Department of Ophthalmology and Visual Sciences, University of British Columbia, Vancouver, British Columbia, Canada.
Institute for Neural Computation, University of California San Diego, San Diego, California.
J Neurophysiol. 2021 Apr 1;125(4):1408-1424. doi: 10.1152/jn.00633.2020. Epub 2021 Mar 10.
Extracellular recordings of brain voltage signals have many uses, including the identification of spikes and the characterization of brain states via analysis of local field potential (LFP) or EEG recordings. Though the factors underlying the generation of these signals are time varying and complex, their analysis may be facilitated by an understanding of their statistical properties. To this end, we analyzed the voltage distributions of high-pass extracellular recordings from a variety of structures, including cortex, thalamus, and hippocampus, in monkeys, cats, and rodents. We additionally investigated LFP signals in these recordings as well as human EEG signals obtained during different sleep stages. In all cases, the distributions were accurately described by a Gaussian within ±1.5 standard deviations from zero. Outside these limits, voltages tended to be distributed exponentially, that is, they fell off linearly on log-linear frequency plots, with variable heights and slopes. A possible explanation for this is that sporadically and independently occurring events with individual Gaussian size distributions can sum to produce approximately exponential distributions. For the high-pass recordings, a second explanation results from a model of the noisy behavior of ion channels that produce action potentials via Hodgkin-Huxley kinetics. The distributions produced by this model, relative to the averaged potential, were also Gaussian with approximately exponential flanks. The model also predicted time-varying noise distributions during action potentials, which were observed in the extracellular spike signals. These findings suggest a principled method for detecting spikes in high-pass recordings and transient events in LFP and EEG signals. We show that the voltage distributions in brain recordings, including high-pass extracellular recordings, the LFP, and human EEG, are accurately described by a Gaussian within ±1.5 standard deviations from zero, with heavy, exponential tails outside these limits.

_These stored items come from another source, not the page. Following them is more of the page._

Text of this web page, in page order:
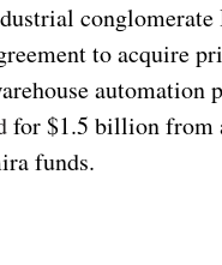
conglomerate
to acquire
automation
for $1.5 billion from
funds.
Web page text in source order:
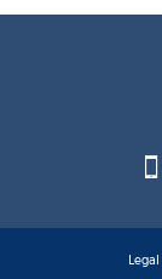
Legal
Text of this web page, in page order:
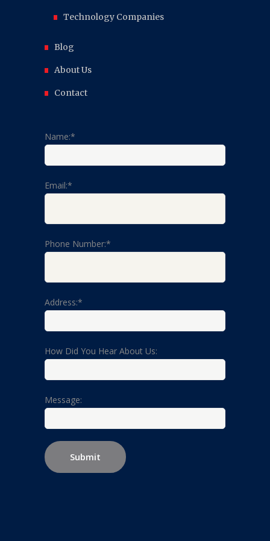
Technology Companies
Blog
About Us
Contact
Name:*
Email:*
Phone Number:*
Address:*
How Did You Hear About Us:
Message:
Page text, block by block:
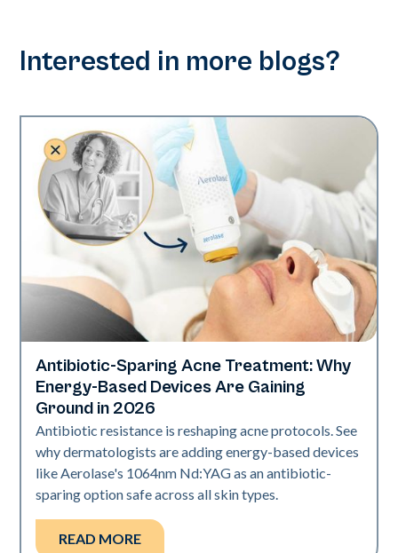
Interested in more blogs?
Skin Health
Antibiotic-Sparing Acne Treatment: Why
Energy-Based Devices Are Gaining
Ground in 2026
Antibiotic resistance is reshaping acne protocols. See
why dermatologists are adding energy-based devices
like Aerolase's 1064nm Nd:YAG as an antibiotic-
sparing option safe across all skin types.
READ MORE
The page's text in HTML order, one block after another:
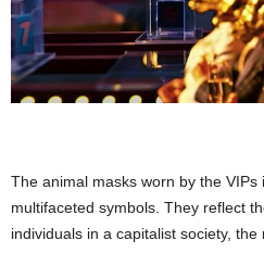
The animal masks worn by the VIPs
multifaceted symbols. They reflect
individuals in a capitalist society,
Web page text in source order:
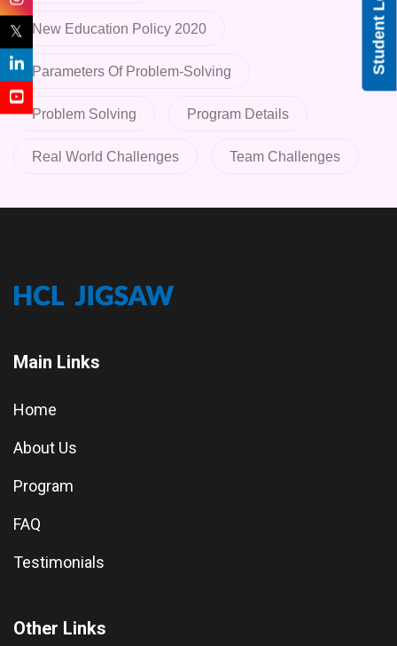
New Education Policy 2020
Parameters Of Problem-Solving
Problem Solving Program Details
Real World Challenges Team Challenges
Main Links
Home
About Us
Program
FAQ
Testimonials
Other Links
𝕏
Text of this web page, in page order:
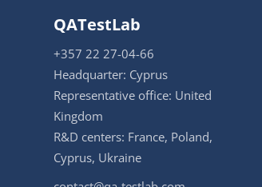
QATestLab
+357 22 27-04-66
Headquarter: Cyprus
Representative office: United
Kingdom
R&D centers: France, Poland,
Cyprus, Ukraine
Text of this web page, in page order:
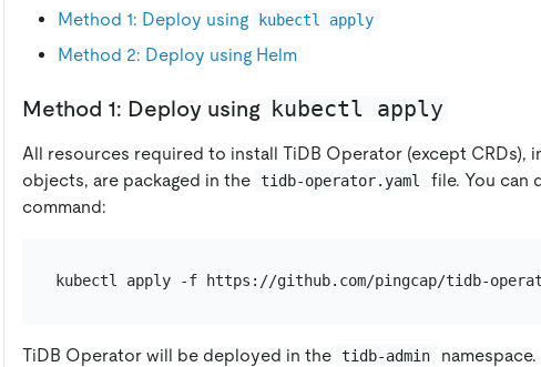
Method 1: Deploy using kubectl apply
Method 2: Deploy using Helm
Method 1: Deploy using kubectl apply
All resources required to install TiDB Operator (except CRDs),
objects, are packaged in the tidb-operator.yaml
file. You can
command:
TiDB Operator will be deployed in the tidb-admin
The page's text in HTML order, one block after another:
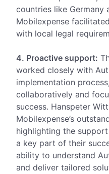
countries like Germany
Mobilexpense
with local legal
4. Proactive support:
worked closely with
implementation
collaboratively and
success. Hanspeter
Mobilexpense’s
highlighting the support
a key part of their
ability to understand
and deliver tailored
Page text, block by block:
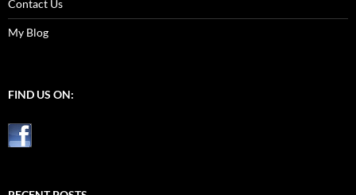
Contact Us
My Blog
FIND US ON:
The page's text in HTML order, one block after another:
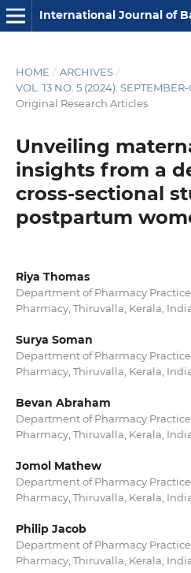
HOME / ARCHIVES /
VOL. 13 NO. 5 (2024):
Original Research Articles
Unveiling
insights from a
cross-sectional
postpartum
Riya Thomas
Department of Pharmacy
Pharmacy, Thiruvalla, Kerala,
Surya Soman
Department of Pharmacy
Pharmacy, Thiruvalla, Kerala,
Bevan Abraham
Department of Pharmacy
Pharmacy, Thiruvalla, Kerala,
Jomol Mathew
Department of Pharmacy
Pharmacy, Thiruvalla, Kerala,
Philip Jacob
Department of Pharmacy
Pharmacy, Thiruvalla, Kerala,
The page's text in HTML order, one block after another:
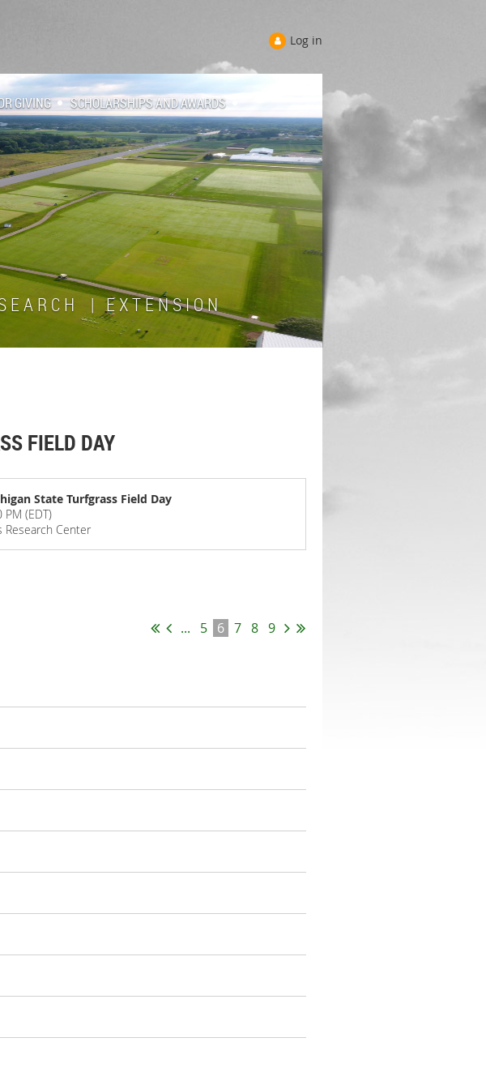
Log in
GIVING SCHOLARSHIPS AND AWARDS
E A R C H | E X T E N S I O N
FIELD DAY
State Turfgrass Field Day
(EDT)
Research Center
... 5 6 7 8 9
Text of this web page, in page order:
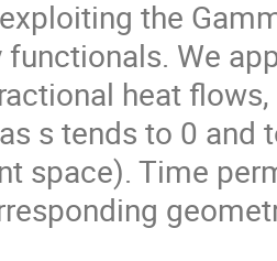
the
functionals. We
heat
s tends to 0 and
space). Time
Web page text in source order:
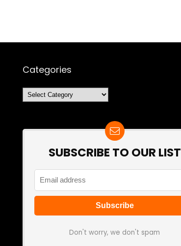
Categories
Categories
SUBSCRIBE TO OUR LIST
Don't worry, we don't spam
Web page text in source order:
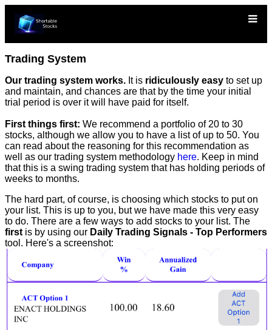
Trading System
Our trading system works. It is ridiculously easy to set up
and maintain, and chances are that by the time your initial
trial period is over it will have paid for itself.
First things first: We recommend a portfolio of 20 to 30
stocks, although we allow you to have a list of up to 50. You
can read about the reasoning for this recommendation as
well as our trading system methodology here. Keep in mind
that this is a swing trading system that has holding periods of
weeks to months.
The hard part, of course, is choosing which stocks to put on
your list. This is up to you, but we have made this very easy
to do. There are a few ways to add stocks to your list. The
first is by using our Daily Trading Signals - Top Performers
tool. Here's a screenshot:
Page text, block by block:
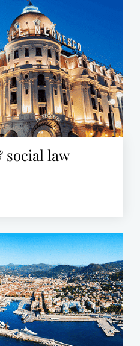
social law
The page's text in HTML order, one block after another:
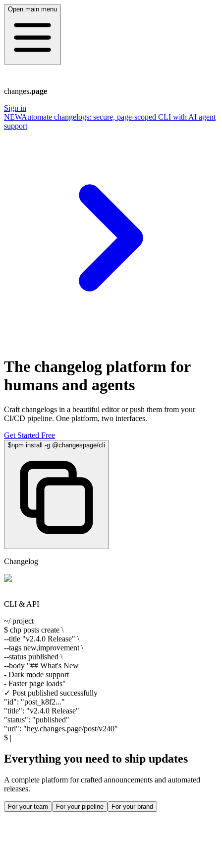
Open main menu
changes.page
Sign in
NEWAutomate changelogs: secure, page‑scoped CLI with AI agent
support
The changelog platform for
humans and agents
Craft changelogs in a beautiful editor or push them from your
CI/CD pipeline. One platform, two interfaces.
Get Started Free
$npm install -g @changespage/cli
Changelog
CLI & API
~/ project
$ chp posts create \
--title "v2.4.0 Release" \
--tags new,improvement \
--status published \
--body "## What's New
- Dark mode support
- Faster page loads"
✓ Post published successfully
"id": "post_k8f2..."
"title": "v2.4.0 Release"
"status": "published"
"url": "hey.changes.page/post/v240"
$ |
Everything you need to ship updates
A complete platform for crafted announcements and automated
releases.
For your team For your pipeline For your brand
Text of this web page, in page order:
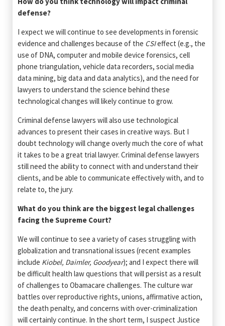
defense?
I expect we will continue to see developments in forensic
evidence and challenges because of the CSIeffect (e.g., the
use of DNA, computer and mobile device forensics, cell
phone triangulation, vehicle data recorders, social media
data mining, big data and data analytics), and the need for
lawyers to understand the science behind these
technological changes will likely continue to grow.
Criminal defense lawyers will also use technological
advances to present their cases in creative ways. But I
doubt technology will change overly much the core of what
it takes to be a great trial lawyer. Criminal defense lawyers
still need the ability to connect with and understand their
clients, and be able to communicate effectively with, and to
relate to, the jury.
What do you think are the biggest legal challenges
facing the Supreme Court?
We will continue to see a variety of cases struggling with
globalization and transnational issues (recent examples
include Kiobel, Daimler, Goodyear); and I expect there will
be difficult health law questions that will persist as a result
of challenges to Obamacare challenges. The culture war
battles over reproductive rights, unions, affirmative action,
the death penalty, and concerns with over-criminalization
will certainly continue. In the short term, I suspect Justice
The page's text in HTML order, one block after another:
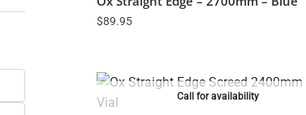
$89.95
Call for availability
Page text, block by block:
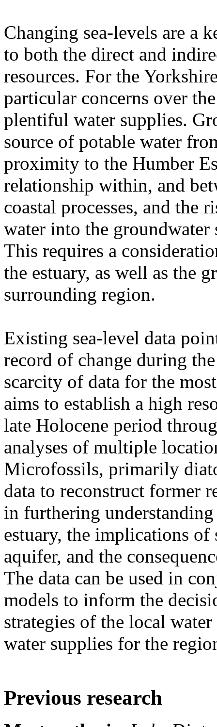
Changing sea-levels are a
to both the direct and
resources. For the
particular concerns over
plentiful water supplies.
source of potable water
proximity to the Humber
relationship within, and
coastal processes, and the
water into the groundwater
This requires a
the estuary, as well as the
surrounding region.
Existing sea-level data
record of change during
scarcity of data for the
aims to establish a high
late Holocene period
analyses of multiple
Microfossils, primarily
data to reconstruct former
in furthering
estuary, the implications
aquifer, and the
The data can be used in
models to inform the
strategies of the local
water supplies for the
Previous research
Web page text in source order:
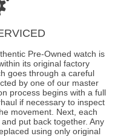
Pre-Owned watch is
its original factory
goes through a careful
by one of our master
process begins with a full
if necessary to inspect
movement. Next, each
put back together. Any
using only original
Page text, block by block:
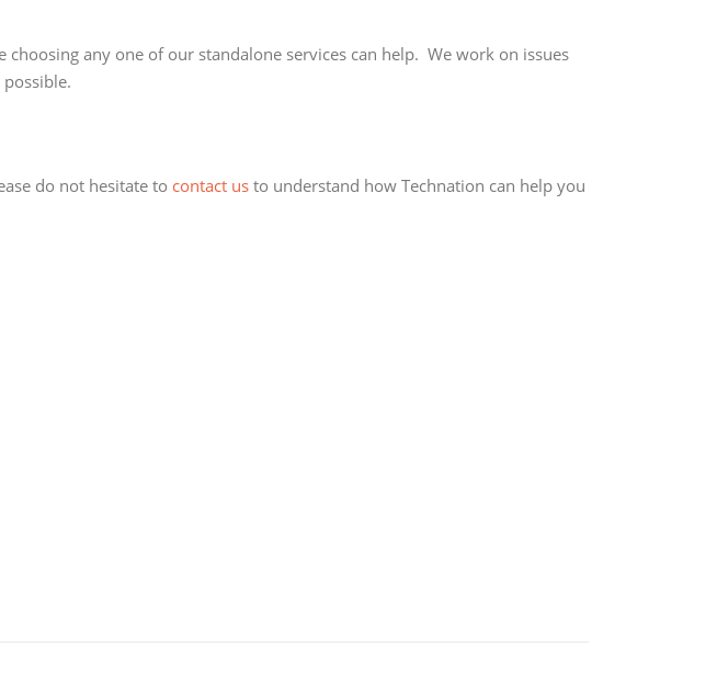
any one of our standalone services can help. We work on issues
do not hesitate to contact us to understand how Technation can help you
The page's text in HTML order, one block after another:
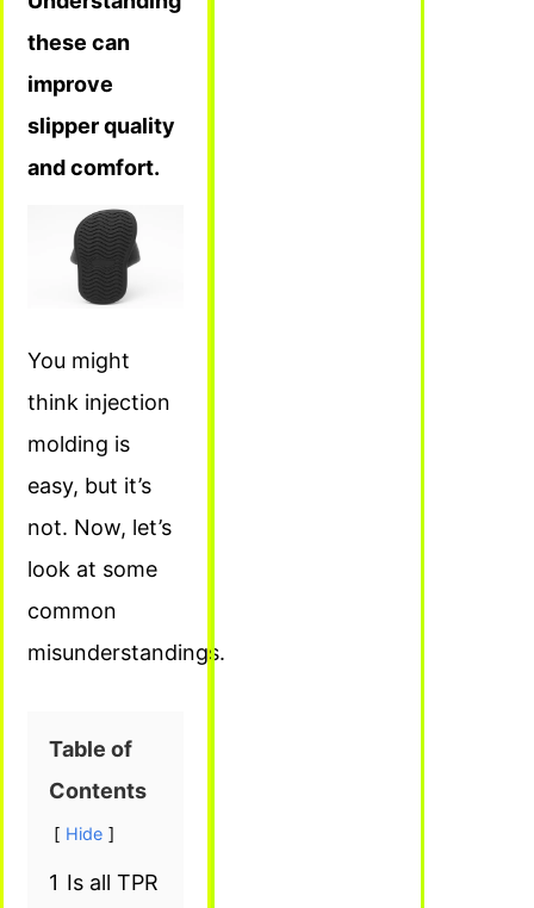
these can
improve
slipper quality
and comfort.
You might
think injection
molding is
easy, but it’s
not. Now, let’s
look at some
common
misunderstandings.
Table of
Contents
Hide
1 Is all TPR
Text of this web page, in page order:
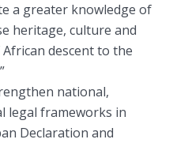
a greater knowledge of
heritage, culture and
descent to the
national,
legal frameworks in
Declaration and
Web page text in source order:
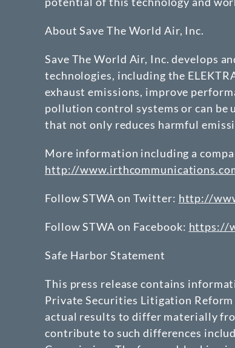
About Save The World Air, Inc.
Save The World Air, Inc. develops
technologies, including the
exhaust emissions, improve
pollution control systems or can
that not only reduces harmful
More information including a
http://
Follow STWA on Twitter: http://
Follow STWA on Facebook: https://
Safe Harbor Statement
This press release contains
Private Securities Litigation
actual results to differ materially
contribute to such differences
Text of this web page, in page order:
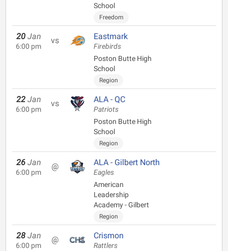
School
Freedom
20 Jan
6:00 pm
vs Eastmark
Firebirds
Poston Butte High
School
Region
22 Jan
6:00 pm
vs ALA - QC
Patriots
Poston Butte High
School
Region
26 Jan
6:00 pm
@ ALA - Gilbert North
Eagles
American
Leadership
Academy - Gilbert
Region
28 Jan
6:00 pm
@ Crismon
Rattlers
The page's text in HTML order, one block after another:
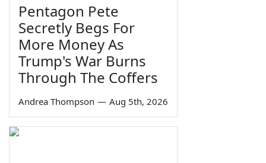
Pentagon Pete
Secretly Begs For
More Money As
Trump's War Burns
Through The Coffers
Andrea Thompson — Aug 5th, 2026
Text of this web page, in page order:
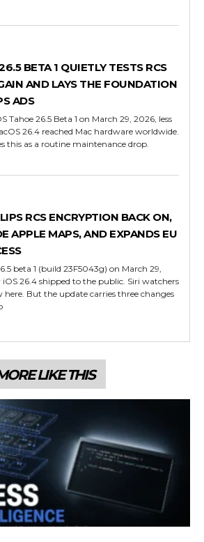
BETA 1 QUIETLY TESTS RCS
AND LAYS THE FOUNDATION
ADS
Tahoe 26.5 Beta 1 on March 29, 2026, less
26.4 reached Mac hardware worldwide.
this as a routine maintenance drop.
RCS ENCRYPTION BACK ON,
APPLE MAPS, AND EXPANDS EU
beta 1 (build 23F5043g) on March 29,
26.4 shipped to the public. Siri watchers
But the update carries three changes
LIKE THIS
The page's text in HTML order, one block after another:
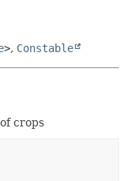
>, Constable
crops
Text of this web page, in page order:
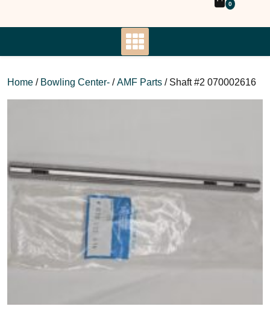
0
Home / Bowling Center- /AMF Parts / Shaft #2 070002616
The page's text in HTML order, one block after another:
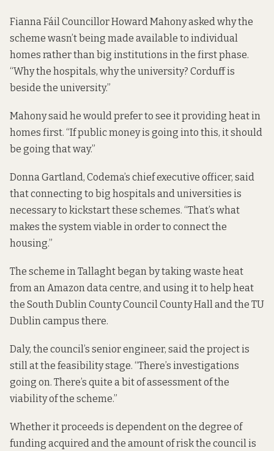
Fianna Fáil Councillor Howard Mahony asked why the
scheme wasn’t being made available to individual
homes rather than big institutions in the first phase.
“Why the hospitals, why the university? Corduff is
beside the university.”
Mahony said he would prefer to see it providing heat in
homes first. “If public money is going into this, it should
be going that way.”
Donna Gartland, Codema’s chief executive officer, said
that connecting to big hospitals and universities is
necessary to kickstart these schemes. “That’s what
makes the system viable in order to connect the
housing.”
The scheme in Tallaght began by taking waste heat
from an Amazon data centre, and using it to help heat
the South Dublin County Council County Hall and the TU
Dublin campus there.
Daly, the council’s senior engineer, said the project is
still at the feasibility stage. “There’s investigations
going on. There’s quite a bit of assessment of the
viability of the scheme.”
Whether it proceeds is dependent on the degree of
funding acquired and the amount of risk the council is
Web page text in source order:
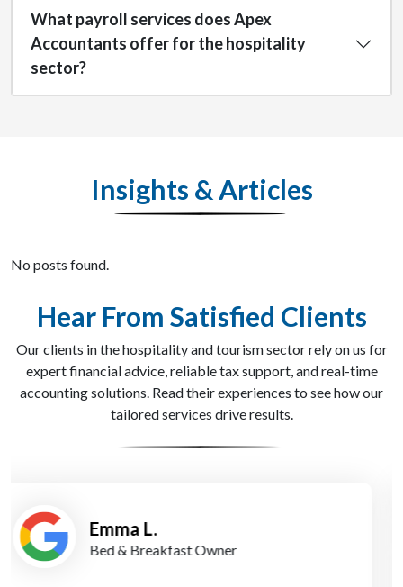
What payroll services does Apex
Accountants offer for the hospitality
sector?
Insights & Articles
No posts found.
Hear From Satisfied Clients
Our clients in the hospitality and tourism sector rely on us for
expert financial advice, reliable tax support, and real-time
accounting solutions. Read their experiences to see how our
tailored services drive results.
James K.
Boutique Resort Manager
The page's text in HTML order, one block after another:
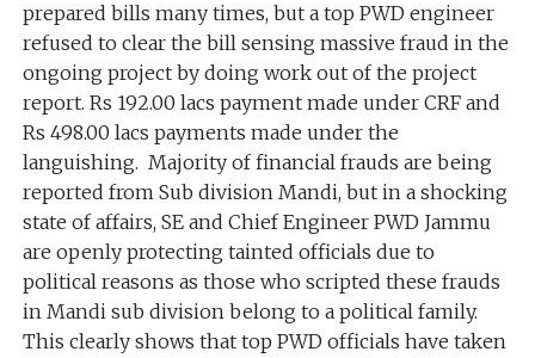
prepared bills many times, but a top PWD engineer
refused to clear the bill sensing massive fraud in the
ongoing project by doing work out of the project
report. Rs 192.00 lacs payment made under CRF and
Rs 498.00 lacs payments made under the
languishing. Majority of financial frauds are being
reported from Sub division Mandi, but in a shocking
state of affairs, SE and Chief Engineer PWD Jammu
are openly protecting tainted officials due to
political reasons as those who scripted these frauds
in Mandi sub division belong to a political family.
This clearly shows that top PWD officials have taken
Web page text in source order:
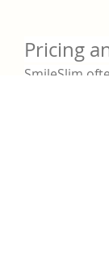
Pricing
SmileSlim
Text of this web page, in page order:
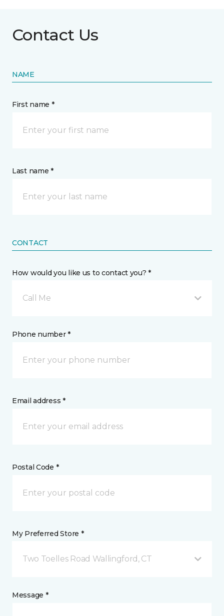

This offers a principled way of setting event detection thresholds in high-pass recordings. It also offers a means for identifying event-like, transient signals in LFP and EEG recordings which may correlate with other neural phenomena.
脑电压信号的细胞外记录有多种用途,包括通过局部场电位 (LFP) 或脑电图记录分析来识别尖峰和表征脑状态。虽然产生这些信号的因素是时变和复杂的,但通过了解其统计特性,它们的分析可能会得到促进。为此,我们分析了猴子、猫和啮齿动物的各种结构(包括皮层、丘脑和海马体)的高通细胞外记录的电压分布。我们还研究了这些记录中的 LFP 信号以及在不同睡眠阶段获得的人类 EEG 信号。在所有情况下,分布在零的±1.5 个标准差内都可以被高斯函数准确描述。在这些范围之外,电压往往呈指数分布,即在对数线性频率图上呈线性下降,具有可变的高度和斜率。一种可能的解释是,具有个体高斯尺寸分布的偶发且独立发生的事件可以相加产生近似指数分布。对于高通记录,第二个解释来自产生动作电位的离子通道噪声行为的模型,该模型通过 Hodgkin-Huxley 动力学产生动作电位。相对于平均电位,该模型产生的分布也是高斯分布,具有近似指数分布的侧翼。该模型还预测了动作电位期间时变噪声分布,这些分布在细胞外尖峰信号中观察到。这些发现为在高通记录和 LFP 和 EEG 信号中检测尖峰和瞬态事件提供了一种有原则的方法。我们表明,脑记录中的电压分布,包括高通细胞外记录、LFP 和人类 EEG,在零的±1.5 个标准差内可以被高斯函数准确描述,在这些范围之外则有较重的指数分布尾部。这为在高通记录中设置事件检测阈值提供了一种有原则的方法。它还提供了一种识别 LFP 和 EEG 记录中可能与其他神经现象相关的类事件、瞬态信号的方法。